Moreover, the specific implementation of this manipulator may have the following features.

The manipulator may contain: one movable element made telescopic; the first horizontal servo drive, designed to rotate the telescopic movable element relative to the articulation of one of its ends; a second horizontal servo drive designed to change the length of the telescopic movable element; one said gripper mounted on the other end of the telescopic movable element with the possibility of movement in the vertical direction; one vertical servo drive designed to move in the vertical direction of said gripper.

Otherwise, the manipulator may comprise: a first movable element pivotally mounted at one end thereof on a fixed platform with the possibility of rotation in a horizontal plane; a second movable element pivotally mounted at one end at the other end of the first movable element to rotate in a horizontal plane; one said gripper mounted on the other end of the second movable element with the possibility of movement in the vertical direction; the first and second horizontal servos, each designed to move in the horizontal plane of the same moving elements; one vertical servo drive designed to move in the vertical direction of said gripper.

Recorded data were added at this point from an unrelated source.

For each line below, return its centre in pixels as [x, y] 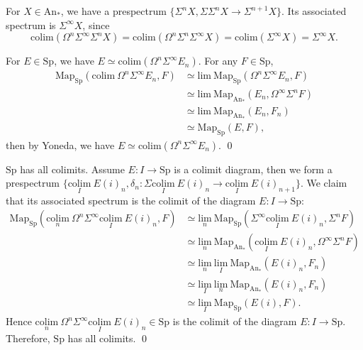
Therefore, [28, 338]
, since [96, 24]
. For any [218, 61]
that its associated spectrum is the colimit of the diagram [131, 200]
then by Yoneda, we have [60, 144]
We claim [327, 183]
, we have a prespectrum [113, 11]
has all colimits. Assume [72, 169]
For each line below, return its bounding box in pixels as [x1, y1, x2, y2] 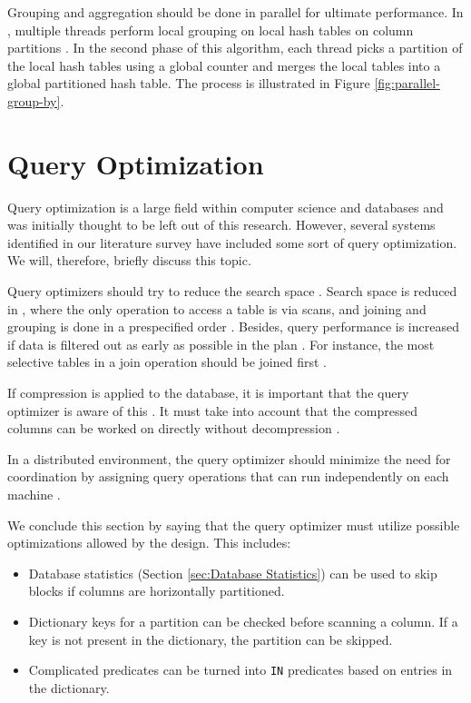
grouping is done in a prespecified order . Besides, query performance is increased [7, 317, 459, 336]
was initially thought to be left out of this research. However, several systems [7, 215, 436, 234]
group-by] [7, 91, 61, 110]
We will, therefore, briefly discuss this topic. [7, 251, 251, 270]
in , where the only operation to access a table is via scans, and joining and [7, 299, 427, 318]
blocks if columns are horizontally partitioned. [28, 581, 285, 600]
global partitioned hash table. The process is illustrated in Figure [7, 74, 370, 93]
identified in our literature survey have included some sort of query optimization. [7, 233, 457, 252]
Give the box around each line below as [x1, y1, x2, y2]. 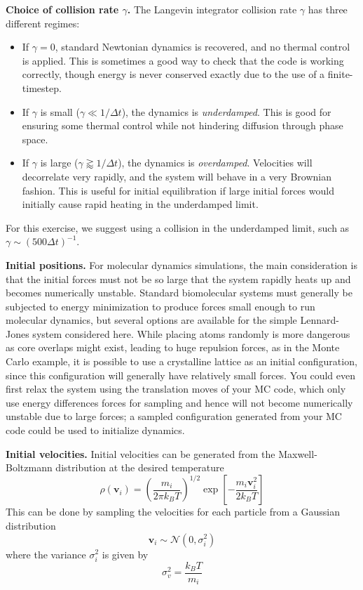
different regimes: [6, 15, 80, 30]
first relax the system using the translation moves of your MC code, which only [6, 381, 346, 396]
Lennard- [300, 313, 339, 327]
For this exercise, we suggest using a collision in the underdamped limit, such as [6, 220, 350, 235]
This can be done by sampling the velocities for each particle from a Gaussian [6, 504, 340, 519]
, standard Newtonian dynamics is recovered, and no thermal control [55, 39, 350, 54]
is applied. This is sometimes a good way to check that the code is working [22, 53, 344, 67]
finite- [327, 67, 353, 81]
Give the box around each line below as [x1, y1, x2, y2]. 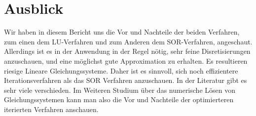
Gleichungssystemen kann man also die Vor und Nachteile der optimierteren [4, 94, 234, 105]
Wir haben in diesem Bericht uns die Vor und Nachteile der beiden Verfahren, [4, 27, 240, 37]
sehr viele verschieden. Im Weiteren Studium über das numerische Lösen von [4, 84, 235, 95]
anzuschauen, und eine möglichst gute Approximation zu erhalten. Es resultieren [4, 55, 248, 66]
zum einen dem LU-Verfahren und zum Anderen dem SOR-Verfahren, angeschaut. [4, 36, 253, 46]
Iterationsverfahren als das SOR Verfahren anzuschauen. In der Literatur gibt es [4, 75, 247, 85]
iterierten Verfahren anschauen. [4, 104, 99, 114]
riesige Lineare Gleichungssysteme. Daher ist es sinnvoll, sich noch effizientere [4, 65, 238, 76]
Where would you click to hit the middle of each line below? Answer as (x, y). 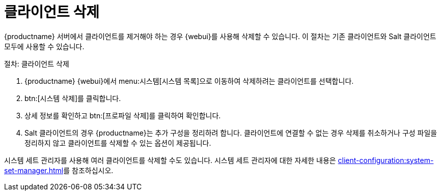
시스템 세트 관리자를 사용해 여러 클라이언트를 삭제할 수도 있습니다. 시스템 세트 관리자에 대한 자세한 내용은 (170, 160)
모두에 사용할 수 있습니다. (44, 46)
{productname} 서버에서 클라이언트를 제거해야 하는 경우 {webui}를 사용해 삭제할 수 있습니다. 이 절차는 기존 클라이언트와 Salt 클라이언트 (220, 36)
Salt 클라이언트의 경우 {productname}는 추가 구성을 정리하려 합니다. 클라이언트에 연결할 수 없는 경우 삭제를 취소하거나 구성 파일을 (231, 133)
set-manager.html (34, 170)
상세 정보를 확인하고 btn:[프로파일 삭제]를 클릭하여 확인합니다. (123, 115)
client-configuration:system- (386, 160)
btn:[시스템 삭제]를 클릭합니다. (73, 98)
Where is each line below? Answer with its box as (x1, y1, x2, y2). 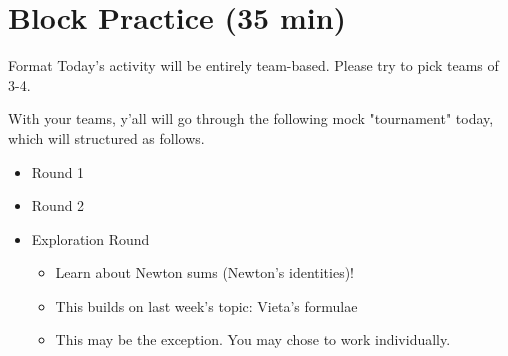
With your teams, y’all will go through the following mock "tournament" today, (8, 108, 494, 129)
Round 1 (31, 161, 85, 182)
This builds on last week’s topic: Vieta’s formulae (55, 295, 358, 316)
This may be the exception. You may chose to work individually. (55, 329, 451, 350)
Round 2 (31, 195, 85, 216)
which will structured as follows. (8, 127, 205, 148)
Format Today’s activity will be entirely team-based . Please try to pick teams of (8, 55, 499, 76)
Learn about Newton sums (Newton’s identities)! (55, 262, 355, 283)
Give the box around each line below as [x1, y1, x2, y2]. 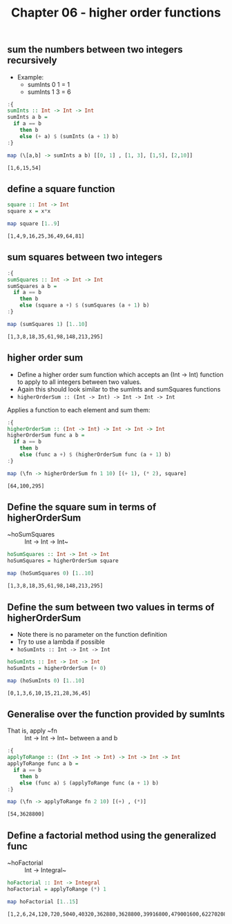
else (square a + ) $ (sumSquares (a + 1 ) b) [19, 302, 150, 309]
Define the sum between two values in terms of [7, 601, 215, 613]
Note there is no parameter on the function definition [17, 630, 168, 638]
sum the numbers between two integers [7, 44, 183, 56]
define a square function [7, 183, 115, 195]
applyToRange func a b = [7, 760, 79, 767]
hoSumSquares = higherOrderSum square [7, 557, 119, 564]
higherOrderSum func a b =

The manipulator may also comprise: a first movable element made telescopic; a second movable element pivotally mounted at one end at the other end of the first movable element to rotate in a horizontal plane; the first and second mentioned grips mounted each on the other end of the second movable element with the possibility of movement in the vertical direction; a first horizontal servo drive designed to rotate the first movable element relative to the articulation of one end thereof; a second horizontal servo drive designed to change the length of the first movable element; the first and second vertical servos, each designed to move in the vertical direction of the same capture.

Finally, the manipulator may comprise: a first movable element pivotally mounted at one end thereof on a fixed platform with the possibility of rotation in a horizontal plane; a second movable element pivotally mounted at one end at the other end of the first movable element to rotate in a horizontal plane; a third movable member pivotally mounted at one end thereof at the other end of the second movable member rotatably in a horizontal plane; the first and second mentioned grips mounted each at the other end of the third movable element with the possibility of movement in the vertical direction; first to third servos designed to move in the horizontal plane of the same moving elements; the fourth and fifth servos, each designed to move in the vertical direction of the first and second grippers, respectively.

To achieve the same goal, in a fourth aspect of the present invention, there is provided a board game robot, comprising: a manipulator according to a third aspect of the present invention; a board with recognition of the location and type of figures of the corresponding board game; a computer in the memory of which are entered: a program for reading signals for recognizing the location and type of figures from the board; at least one game program for conducting a corresponding board game taking into account recognized locations and types of figures; a manipulator control program for moving figures according to signals from a game program.

A feature of this robot is that it is designed to play chess and contains: a manipulator with two grips; a chessboard with recognition of the location and type of chess pieces; a computer in whose memory the following is entered: a program for reading signals for recognizing the location and type of chess pieces from a chessboard; at least one game program designed to conduct a corresponding chess game taking into account recognized locations and types of pieces; a manipulator control program for moving chess pieces with the possibility of taking them according to signals from the game program.

Brief Description of the Drawings

Below is a detailed description of the proposed objects of the present invention with reference to the accompanying drawings, in which the same elements are denoted by the same reference position.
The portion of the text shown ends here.